I refuse to label, nor be labelled, solely by mental health conditions. We are more than just that piece of our experience
As was my Father.
Now I jump backwards....
My father died on January 31st, 2005. His name was James Earl Dresser. I loved him dearly.
My father had schizophrenia. A hard word to spell and an even harder condition to understand. He had paranoid delusional schizophrenia if I am remembering correctly. I never fully "got it" as a kid. I knew Dad was ill in some way, but I couldn't see anything "wrong" with him. He was fabulous. He was my hero. What did they mean he was sick? But then there were times I wouldn't see him for a while. I don't remember those as clearly, but I remember there were times. And thats what I understood it to mean. Dad was sick sometimes, but when he was well, he would always come back. It wasn't a sickness he could die from. It was different.
I visited many soup kitchens and other supports that he frequented, as a child, with him. There were great people there. I didn't know they were sick either. But I was told they were. My Father was much loved by those I met with him, you could say a well respected person within his social group. He helped many of them despite his own constant struggles while living on ODSP and unable to maintain a consistent level of employment. But he did OK. My family assured that. My Aunt oversaw his overall care, and his parents while able, assisted in helping make sure he lacked for nothing. But it was a task.

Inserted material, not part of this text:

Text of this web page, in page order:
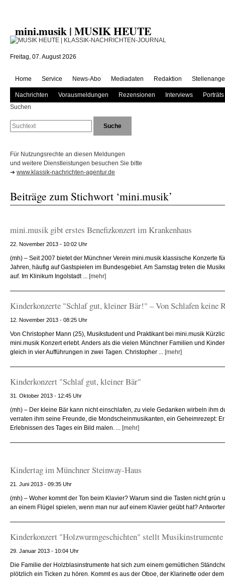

His heart, made of pure gold, would often give away basic need items. As I recall, he had been given a variety of living room furniture my Aunt had refinished. Next time or soon after, she came back to find it gone. He knew someone that needed some furniture. So he passed it along, and kept only his futon for himself. I believe this was not a single occurrence. If he felt he could live without it, he would have given the shirt off his back to someone who needed it more than he felt he did.
His form of schizophrenia, as I came to understand it, left him believing versions of attack of some form were likely, to the point of perceiving them. He would for example, think someone was after him, and that in fact it was "that person" and this is why. or something to that effect. This would only happen if he did not take his medication. But when he took it properly, all was fine. This would lead him to believe that he did not need it, and so he would stop taking it. It was a constant cycle. I think he just wanted to "be normal", to fit in. The meds made his hands shake, making it obvious to the world that in some way, he was different.
My father had a brain injury in his youth. He was comatose for over a week. He was the sole survivor of the accident. To the best of my understanding, his form of schizophrenia was induced. The combination of hard drug usage that he got into following the accident, I believe stemmed from needing to live through the guilt he felt losing friends, and the injuries he had sustained brought forth his mental health issues. With the way this world looks at those suffering from such conditions, I felt compelled to better understand if I was at risk of such concerns, based on my genetics. I came to the conclusion through my inquisitions that, no I wasn't.
But I do suffer from anxiety.
I had some events in my youth, that in that time triggered fairly severe anxiety attacks, and panic attacks.
In my late teens, early 20's, my anxiety was pretty much under control.
Then I went back to school . In this new environment, 15 years later, I began experiencing panic attacks again.
I now have my condition mostly back under control, though I still find certain tasks to be more straining than others. I won;t write tests in class. I take medication daily and seek counselling as needed through my school.
And none of this makes me any lesser of a person. But it hasn't always felt like that.
Every single one of us has a story, We all have our strengths and weaknesses. And we judge far too often superficially. either based on looks, economic class status, or anything else that can we can use to separate ourselves from each other. I have even been guilty of it.
In this quick paced world, more people are suffering from unseen conditions both physically and mentally. These often help form the actions or choices they take. Our Mental health systems are neither flexible nor plentiful enough to ensure that all needs are being met fast enough to make a difference.
The supports I saw my father access, and the ones I didn't, even as well intending as they were, they were not enough. Without my families aid and care, my father would not have had such a good life. His life was hard regardless, He subsisted on ODSP working intermittently when he was able to. With little fear of heights he washed windows up on the taller buildings for a local company. They were aware of his conditions and worked with his cycle. But if he had had no family, no support system outside of the local available services, it would not have been enough.
With mental health being such a factor in so many poverty issues, either contributing to them, or stemming from them, its imperative that we de-stigmatize the topic and look to build that community, that family, for those in need of the extra help mental health conditions can require.
My father was a GREAT MAN. He was more than just his schizophrenia. So much more.
He was the games we played.
The way he stuck up for me, or showed me how to stick up for myself.
His hugs. Our walks. His lousy jokes.
He was my hero.
If you have ever suffered in silence, don't. You are not alone. And you are so much more than your pain. There is greatness in you too.
Why we need to talk openly?
There are so many facets of our community that can best be addressed through communal discussion . To best initiate resolving barriers individuals face, I feel we need to begin frank, yet respectful discussion, in hopes of gaining better insight into the various perspectives that shape our community.